— Именно… так что трогать мы не будем. Лучше займёмся тем, что касается нас… итак, попробуем поработать со сверхслабыми энергетическими потоками узкой направленности. Многого мы не сделаем, но вот начнём с самого большого очага. Простимулируем регенерацию и заложим резерв восстановления нервной ткани, благо, возраст ещё позволяет…
Голос становился тише и тише.
— … крайне обидно… такой потенциал, такие возможности, но теперь, увы… однако учись… редко выходит… повреждения мозга крайне сложно восстановить, так что постарайся…
Он превратился в шёпот.
И растворился в пустоте.
Глава 19
Глава 19
Надо же, ещё живой.
Лежу.
Дышу. Чувствую всею спиной поверхность кровати. И поверхность эта раздражающе-гладкая, хоть бы какая складочка там или комок. Но нет…
Бесит.
Глаза открываю.
Потолок.
Окно.
За окном — темень, разбиваемая зыбким светом далёкого фонаря. У окна — кресло. В нём женщина дремлет. Впрочем, сон её чуткий, и стоит мне повернуть голову, она открывает глаза.
Красивая.
Хотя не в моём вкусе. В моём прошлом. Я всегда любил фигуристых и налитых, чтоб слегка в теле. Потом психотерапевт утверждал, что эти вкусы есть ни что иное, как отголосок голодного моего детства. В общем, тогда я и осознал, что психотерапевты — те ещё извращенцы.
Эта тощая.
Исхудавшая.
И лицо у неё нервное, а выражение застыло не столько злое, сколько решительное. Всем видом своим женщина показывает, что будет защищаться.
От кого?
Не важно.
— Д-доброй… — во рту сухо, верный признак, что валялся я долго. И она встаёт, рука тянется к кнопке.
— Н-не надо, — говорю ей, облизывая губы. — Толку от них.
— Я обязана.
— Потом…
Кивок.
И она подходит, ощупывает, осматривает. Смешные они. Суетятся-суетятся… знают, что я не жилец, а туда же… и главное, если вздумаю окочурится, то откачивать станут. Тоже старательно.
Дело даже не в деньгах.
Хотя им выгодно, пока я тут, но… знаю, что дело не в деньгах. Не только в них.
— Давно я… валяюсь?
Она помогает откашляться.
И напиться.
В лёгких булькает, но вполне терпимо. Да и в целом терпимо. Когда поставили диагноз, я сразу и не поверил. Как же… я же Савелий Громов. Какой рак? Жизнь удалась. Фирма работает, деньги капают. Я — уважаемый человек, если не на вершину мира забрался, то где-то рядом с нею обретаюсь. У меня и планы на будущее грандиозные. А тут вот рак.
Ошиблись.
Наверняка.
А они не ошиблись.
— Две недели, — она не лжёт. — Поэтому…
— Тебе придётся доложить?
— Да.
— Хорошо.
Две недели… долго? Или нет. Всё не пойму, как время в двух мирах соотносится. Или понимать нечего? Тот, другой, он ведь ненастоящий. Он — опухолью рождённый, моим желанием жить и лекарствами. Ядрёная, если разобраться, смесь.
Ну да я не в обиде.
Всё веселей, чем просто тихо помирать.
— Иди… — разрешаю. — Раз положено
Мне-то плевать, но девчонке достанется. А ей и так досталось уже… женщины. Женщин рядом со мной было много, и до Ленки, и после неё. Честно, я Ленке был благодарный, конечно, тут сказать нечего, но не настолько, чтоб уж любовь и прочая хренотень.

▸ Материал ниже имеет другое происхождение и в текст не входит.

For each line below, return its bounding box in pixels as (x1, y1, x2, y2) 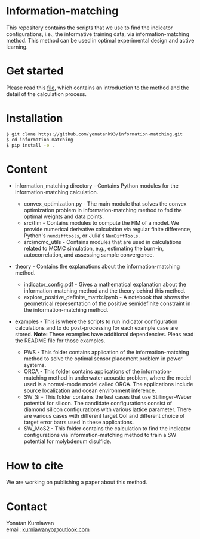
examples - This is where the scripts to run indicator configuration (14, 318, 178, 325)
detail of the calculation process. (6, 90, 87, 97)
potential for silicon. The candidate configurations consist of (23, 400, 172, 407)
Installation (6, 112, 63, 125)
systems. (23, 362, 47, 369)
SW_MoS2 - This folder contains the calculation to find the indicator (23, 425, 191, 432)
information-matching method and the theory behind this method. (23, 287, 186, 294)
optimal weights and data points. (23, 213, 104, 220)
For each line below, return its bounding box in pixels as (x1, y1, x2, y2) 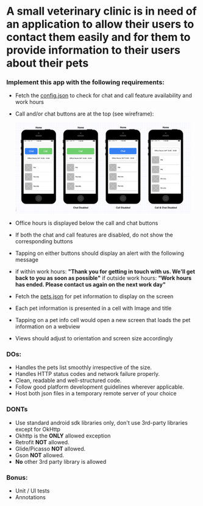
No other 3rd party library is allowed (15, 458, 107, 465)
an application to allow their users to (6, 17, 194, 31)
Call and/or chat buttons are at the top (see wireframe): (15, 110, 154, 117)
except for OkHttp (15, 425, 61, 433)
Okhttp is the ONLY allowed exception (15, 432, 111, 439)
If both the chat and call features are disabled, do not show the (15, 231, 173, 239)
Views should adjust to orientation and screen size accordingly (15, 335, 173, 342)
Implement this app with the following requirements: (6, 78, 165, 87)
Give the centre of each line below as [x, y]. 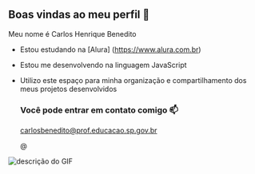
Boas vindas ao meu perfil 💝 [79, 15]
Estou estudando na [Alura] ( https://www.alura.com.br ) [110, 49]
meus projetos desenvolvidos [68, 89]
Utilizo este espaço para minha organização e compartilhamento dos [133, 80]
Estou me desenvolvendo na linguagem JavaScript [103, 65]
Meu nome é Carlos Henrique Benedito [72, 34]
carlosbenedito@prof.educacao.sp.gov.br [88, 130]
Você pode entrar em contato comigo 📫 [99, 110]
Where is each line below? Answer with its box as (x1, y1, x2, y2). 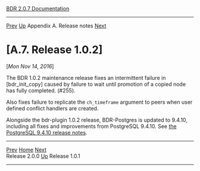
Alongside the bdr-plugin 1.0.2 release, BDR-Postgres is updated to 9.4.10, (6, 116, 187, 123)
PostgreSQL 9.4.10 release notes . (6, 129, 87, 136)
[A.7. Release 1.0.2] (6, 43, 103, 57)
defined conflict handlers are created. (6, 104, 99, 112)
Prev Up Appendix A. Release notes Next (6, 22, 107, 29)
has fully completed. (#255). (6, 86, 76, 94)
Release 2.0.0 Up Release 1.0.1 (6, 152, 80, 160)
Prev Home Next (6, 146, 46, 153)
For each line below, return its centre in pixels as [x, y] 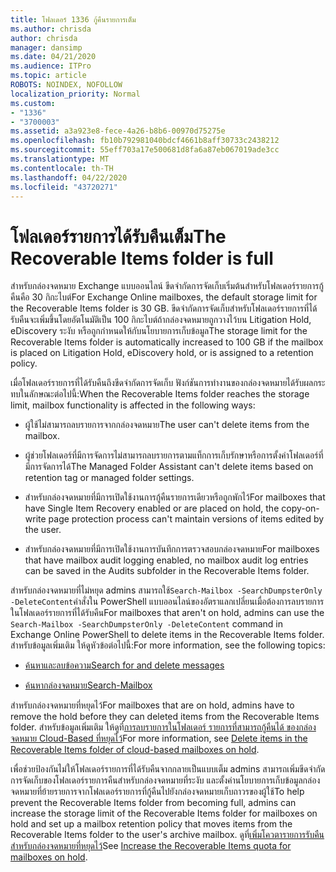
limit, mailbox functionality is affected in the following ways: [133, 405]
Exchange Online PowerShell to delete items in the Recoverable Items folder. [167, 635]
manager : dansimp [46, 47]
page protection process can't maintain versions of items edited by [186, 519]
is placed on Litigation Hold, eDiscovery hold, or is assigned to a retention [162, 353]
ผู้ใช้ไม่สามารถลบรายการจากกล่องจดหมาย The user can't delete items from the [167, 425]
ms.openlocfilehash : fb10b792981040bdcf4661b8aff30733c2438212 [145, 141]
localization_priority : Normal [75, 94]

Как-то просто получилось, что держал её рядом.
Потом… потом привык.
Ну и…
Так вот, женщин всегда было много. И рыночные девахи, искавшие ухажёров, чтоб при бабле и не жадных. Ленкины сотоварки по старой профессии. Хотя ими-то скоро брезговать стал, сам не знаю, почему. И потом, позже, женщины иного уровня.
Статуса.
Модельки.
Актриски… студентки вчерашние и нынешние. Даже девицы из новосостоявшихся семейств попадались, желавшие семейного уюта с человеком, как мне говорили, своего круга. Только… не то.
Всё не то.
Почему я об этом думаю? Может, потому что надо думать о чём-то, а голова вот деревянная. И квадратная по ощущениям. Удар по голове. Проклятье. Зачем так морочиться? Если уличная драка, то двинуть покрепче и нет Савки. А тут проклятье и какое-то очень хитровымудренное.